The Remarkable Helen Keller (Weekend Blog Post)

(This blog post will remain here until Monday. For politics, please scroll down to the Open Thread just below)

Please take a few moments to watch Helen Keller With Famous People:


"Autumn" by Helen Keller:
Oh, what a glory doth the world put on
These peerless, perfect autumn days
There is a beautiful spirit of gladness everywhere.
The wooded waysides are luminous with brightly painted leaves;
The forest-trees with royal grace have donned
Their gorgeous autumn tapestries;
And even the rocks and fences are broidered
With ferns, sumachs and brilliantly tinted ivies.
But so exquisitely blended are the lights and shades
The golds, scarlets and purples, that no sense is wearied;
For God Himself ha painted the landscape.

The hillsides gleam with golden corn;
Apple and peach-trees bend beneath their burdens of golden fruit.
The golden-rods, too, are here, whole armies of them,
With waving plumes, resplendent with gold;
And about the wild grapes, purple and fair and full of sunshine,
The little birds southward going
Linger, like travelers at an Inn,
And sip the perfumed wine.
And far away the mountains against the blue sky stand
Calm and mysterious, like prophets of God,
Wrapped in purple mist.

But now a change o'er the bright and glorious sky has come
The threatening clouds stand still,
The silent skies are dark and solemn;
The mists of morning hide the golden face of day.
And a mysterious hand has stripped the trees;
And with rustle and whir the leaves descend,
And like little frightened birds
Lie trembling on the ground.
Bare and sad the forest-monarchs stand
Like kings of old, all their splendor swept away.

And down from his ice-bound realm in the North
Comes Winter, with snowy locks, and tear-drops frozen on his cheeks;
For he is the brother of Death, and acquainted with Sorrow.
Autumn sees him from afar,
And, as a child to her father runneth,
She to the protecting arms of kindly Winter fleeth;
And in his mantle of snow
Tenderly he folds her lovely form,
And on his breast she falls asleep
Ere yet the storm-winds have loosed their fury
Upon a white and silent world.

She sleeps unconscious of the sorrow that must be
And dreams perchance of sylvan music,
And the splendor that was, and will again be hers;
For Autumn dies not. 'Tis as the poet says:
"There is no Death. What seems so is transition."
All that is divine lives
In some nobler sphere, some fairer form.
Additional reading:

1.  Helen Keller's autobiography online (Scroll down and keep clicking "Next" to read this short work)

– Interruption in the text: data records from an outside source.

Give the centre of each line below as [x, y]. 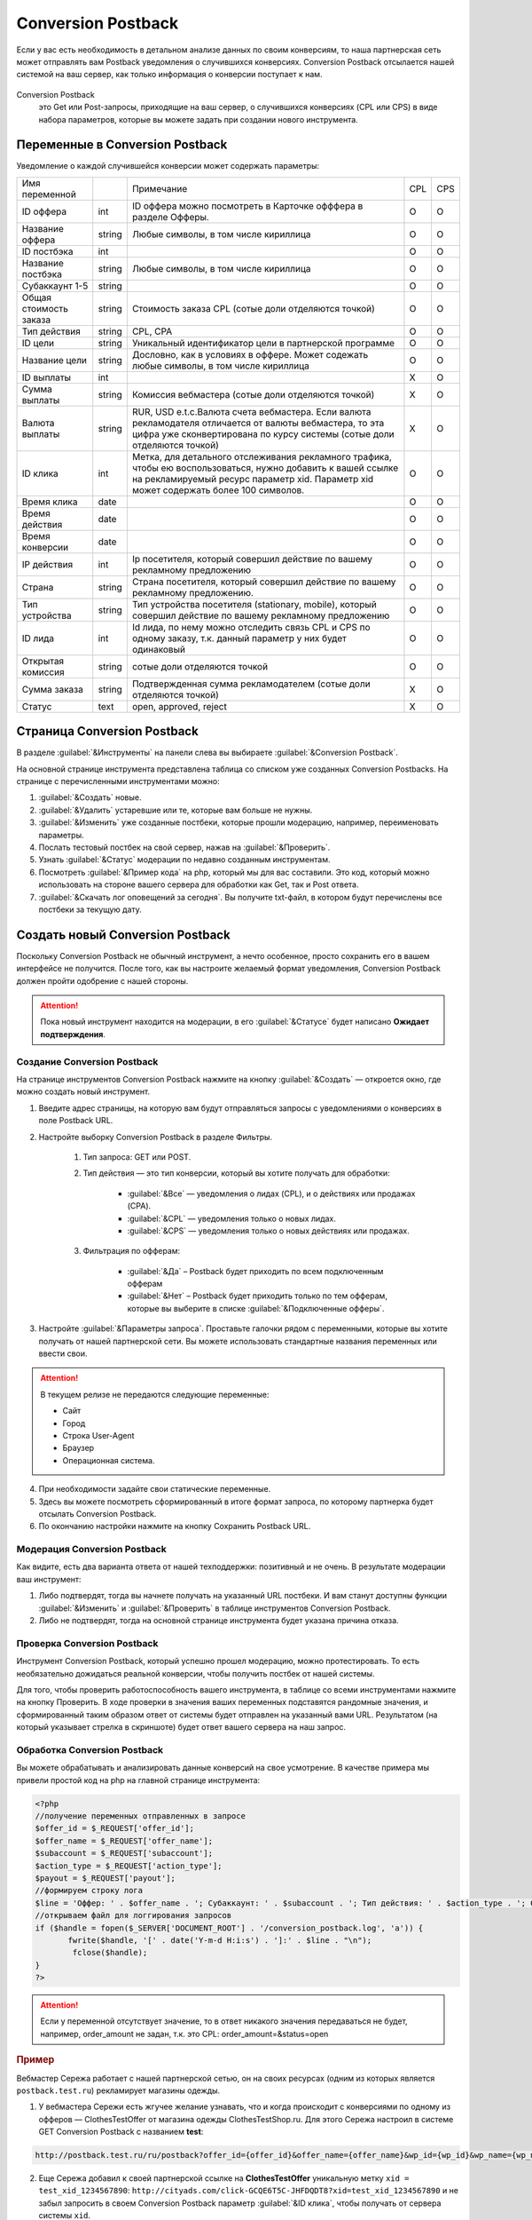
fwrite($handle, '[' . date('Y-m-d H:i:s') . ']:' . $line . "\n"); [220, 1940]
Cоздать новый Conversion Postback [123, 935]
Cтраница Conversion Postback [107, 731]
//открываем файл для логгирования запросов [133, 1915]
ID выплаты [46, 377]
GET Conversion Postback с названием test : [121, 2132]
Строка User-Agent [98, 1435]
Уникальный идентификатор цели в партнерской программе [263, 343]
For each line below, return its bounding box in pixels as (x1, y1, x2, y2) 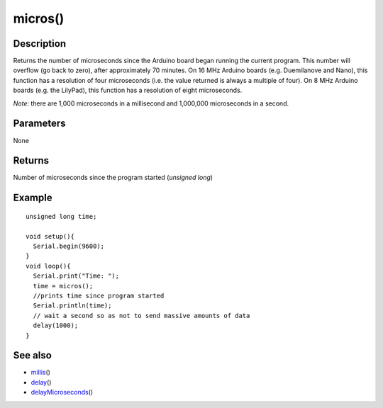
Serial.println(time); (33, 302, 112, 310)
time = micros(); (33, 282, 94, 290)
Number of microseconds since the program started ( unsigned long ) (13, 174, 213, 182)
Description (13, 38, 67, 50)
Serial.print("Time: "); (33, 272, 120, 280)
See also (13, 349, 52, 361)
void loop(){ (26, 262, 71, 270)
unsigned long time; (26, 212, 97, 220)
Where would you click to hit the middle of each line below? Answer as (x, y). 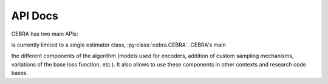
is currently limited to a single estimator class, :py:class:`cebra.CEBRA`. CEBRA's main (118, 45)
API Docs (35, 16)
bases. (20, 73)
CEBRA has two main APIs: (45, 34)
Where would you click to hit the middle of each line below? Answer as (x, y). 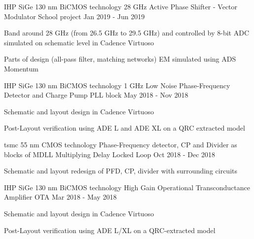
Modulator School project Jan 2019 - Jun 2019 (74, 16)
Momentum (21, 68)
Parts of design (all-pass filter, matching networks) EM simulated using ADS (120, 59)
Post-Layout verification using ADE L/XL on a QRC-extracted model (110, 230)
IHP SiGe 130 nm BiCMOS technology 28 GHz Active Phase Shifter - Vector (121, 6)
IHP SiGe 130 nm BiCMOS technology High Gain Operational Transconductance (127, 187)
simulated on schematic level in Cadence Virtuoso (79, 42)
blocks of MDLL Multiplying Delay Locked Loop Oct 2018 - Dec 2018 (110, 154)
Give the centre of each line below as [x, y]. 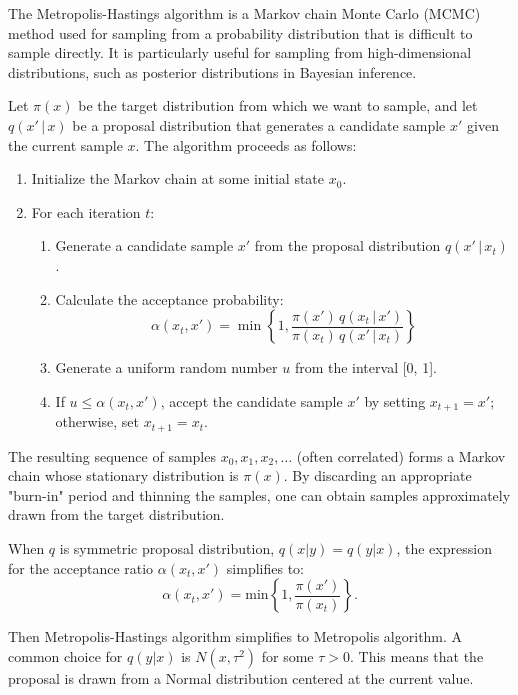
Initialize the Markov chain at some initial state [178, 178]
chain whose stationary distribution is [123, 475]
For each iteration [86, 211]
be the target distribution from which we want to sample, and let [278, 105]
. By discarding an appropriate [377, 475]
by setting [395, 400]
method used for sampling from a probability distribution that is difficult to [240, 32]
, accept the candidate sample [251, 400]
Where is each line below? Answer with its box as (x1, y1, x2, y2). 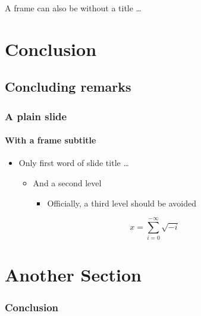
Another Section (5, 262, 142, 287)
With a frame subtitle (5, 134, 96, 146)
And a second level (33, 176, 102, 189)
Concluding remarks (5, 77, 131, 96)
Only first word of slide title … (18, 157, 129, 169)
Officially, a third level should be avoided (47, 196, 196, 209)
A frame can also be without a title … (5, 2, 142, 14)
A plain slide (5, 108, 67, 123)
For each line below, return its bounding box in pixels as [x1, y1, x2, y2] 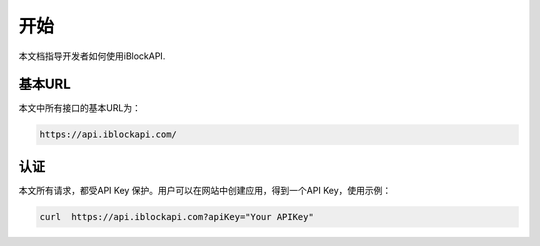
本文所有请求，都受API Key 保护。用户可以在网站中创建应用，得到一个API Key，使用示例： [18, 184, 392, 196]
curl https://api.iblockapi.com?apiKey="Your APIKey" [39, 211, 314, 222]
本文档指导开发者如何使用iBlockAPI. [18, 50, 166, 62]
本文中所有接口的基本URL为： [18, 102, 142, 114]
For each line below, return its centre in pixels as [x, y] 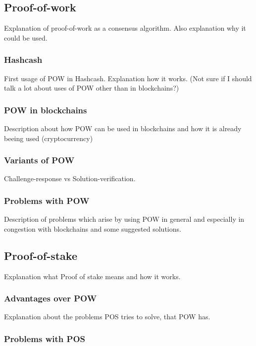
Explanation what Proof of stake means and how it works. [92, 276]
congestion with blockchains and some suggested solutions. [93, 228]
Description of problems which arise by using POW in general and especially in [124, 219]
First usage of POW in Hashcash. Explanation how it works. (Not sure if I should [128, 78]
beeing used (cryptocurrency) [49, 138]
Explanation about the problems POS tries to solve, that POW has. [107, 317]
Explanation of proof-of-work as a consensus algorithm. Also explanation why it [125, 28]
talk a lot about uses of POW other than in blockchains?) [92, 88]
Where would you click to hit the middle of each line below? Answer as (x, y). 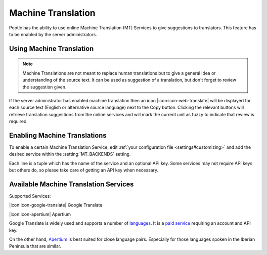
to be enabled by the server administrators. (53, 34)
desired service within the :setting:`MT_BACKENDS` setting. (70, 154)
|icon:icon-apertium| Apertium (40, 214)
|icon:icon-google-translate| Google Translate (56, 205)
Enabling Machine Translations (58, 135)
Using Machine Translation (51, 49)
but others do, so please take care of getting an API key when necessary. (84, 170)
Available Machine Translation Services (71, 184)
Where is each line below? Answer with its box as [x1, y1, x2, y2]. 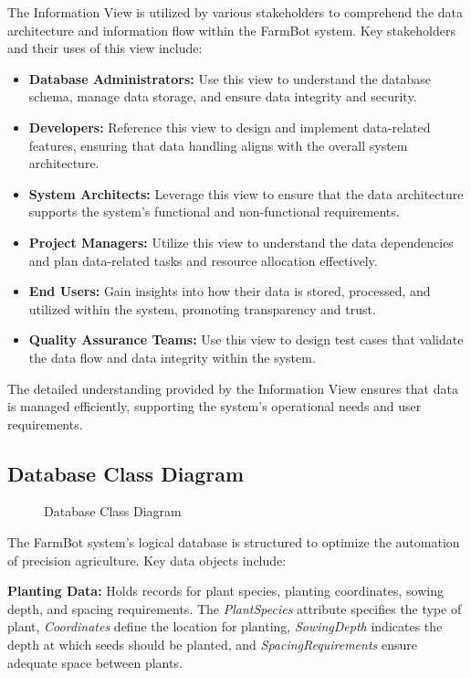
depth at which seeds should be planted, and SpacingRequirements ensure [7, 635, 417, 654]
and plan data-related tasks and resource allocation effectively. [28, 250, 378, 270]
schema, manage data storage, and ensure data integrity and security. [28, 87, 417, 106]
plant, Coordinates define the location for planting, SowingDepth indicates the [7, 617, 443, 636]
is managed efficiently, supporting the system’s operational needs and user [7, 397, 422, 416]
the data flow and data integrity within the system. [28, 347, 316, 366]
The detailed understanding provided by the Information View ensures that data [7, 378, 458, 397]
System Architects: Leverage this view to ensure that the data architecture [28, 184, 464, 203]
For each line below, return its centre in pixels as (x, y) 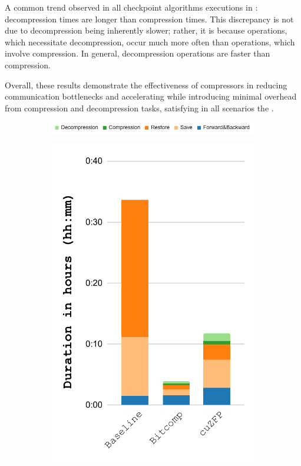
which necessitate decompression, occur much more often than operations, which (150, 42)
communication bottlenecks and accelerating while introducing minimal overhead (151, 96)
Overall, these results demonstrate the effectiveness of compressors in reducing (146, 85)
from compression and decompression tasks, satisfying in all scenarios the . (139, 108)
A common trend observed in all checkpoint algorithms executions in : (131, 7)
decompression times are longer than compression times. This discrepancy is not (149, 19)
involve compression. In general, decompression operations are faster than (138, 53)
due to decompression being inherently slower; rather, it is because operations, (146, 30)
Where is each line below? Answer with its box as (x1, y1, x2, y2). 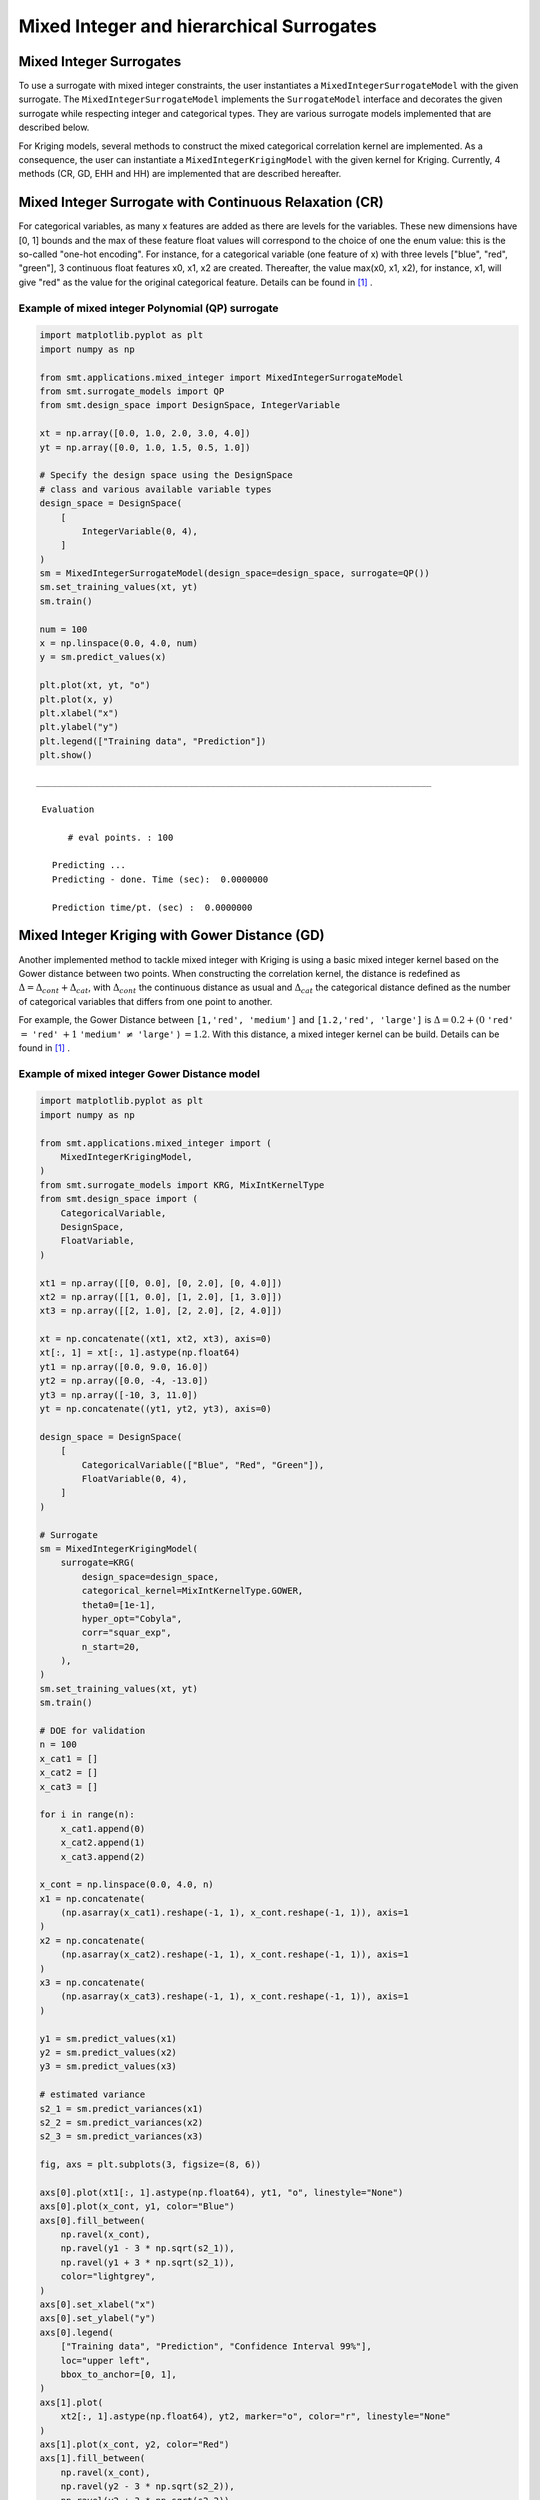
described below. (18, 121, 90, 134)
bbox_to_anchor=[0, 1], (60, 2368, 177, 2380)
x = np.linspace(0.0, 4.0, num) (39, 638, 199, 649)
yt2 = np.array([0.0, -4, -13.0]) (39, 1375, 209, 1387)
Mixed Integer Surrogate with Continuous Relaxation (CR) (18, 194, 384, 211)
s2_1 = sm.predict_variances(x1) (39, 2103, 204, 2114)
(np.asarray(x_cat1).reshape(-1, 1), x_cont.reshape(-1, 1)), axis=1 (60, 1907, 409, 1919)
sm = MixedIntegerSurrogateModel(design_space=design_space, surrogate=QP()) (39, 568, 430, 579)

2.  About Helen Keller's autobiography

"Helen Keller" by Langston Hughes:
She,
In the dark,
Found light
Brighter than many ever see.
She,
Within herself,
Found loveliness,
Through the soul's own mastery.
And now the world receives
From her dower:
The message of the strength
Of inner power.
Some of Helen Keller's political views and political activism, rarely discussed today, were a different matter. For example:
"The few own the many because they possess the means of livelihood of all ... The country is governed for the richest, for the corporations, the bankers, the land speculators, and for the exploiters of labor. The majority of mankind are working people. So long as their fair demands—the ownership and control of their livelihoods—are set at naught, we can have neither men's rights nor women's rights. The majority of mankind is ground down by industrial oppression in order that the small remnant may live in ease." — Helen Keller, 1911

8 comments:

  1. Cover your eyes and stop up your ears...imagine that FOREVER? I used to teach about Keller at Preschool and would have the children blindfolded and holding their hands over their ears ... or having them feel the face and hair of a classmate to see if they'd know who it was. It shocked them, and it still shocks me, that this woman could do SO MUCH in complete darkness.
    Langston Hughes, however, could not have put it better.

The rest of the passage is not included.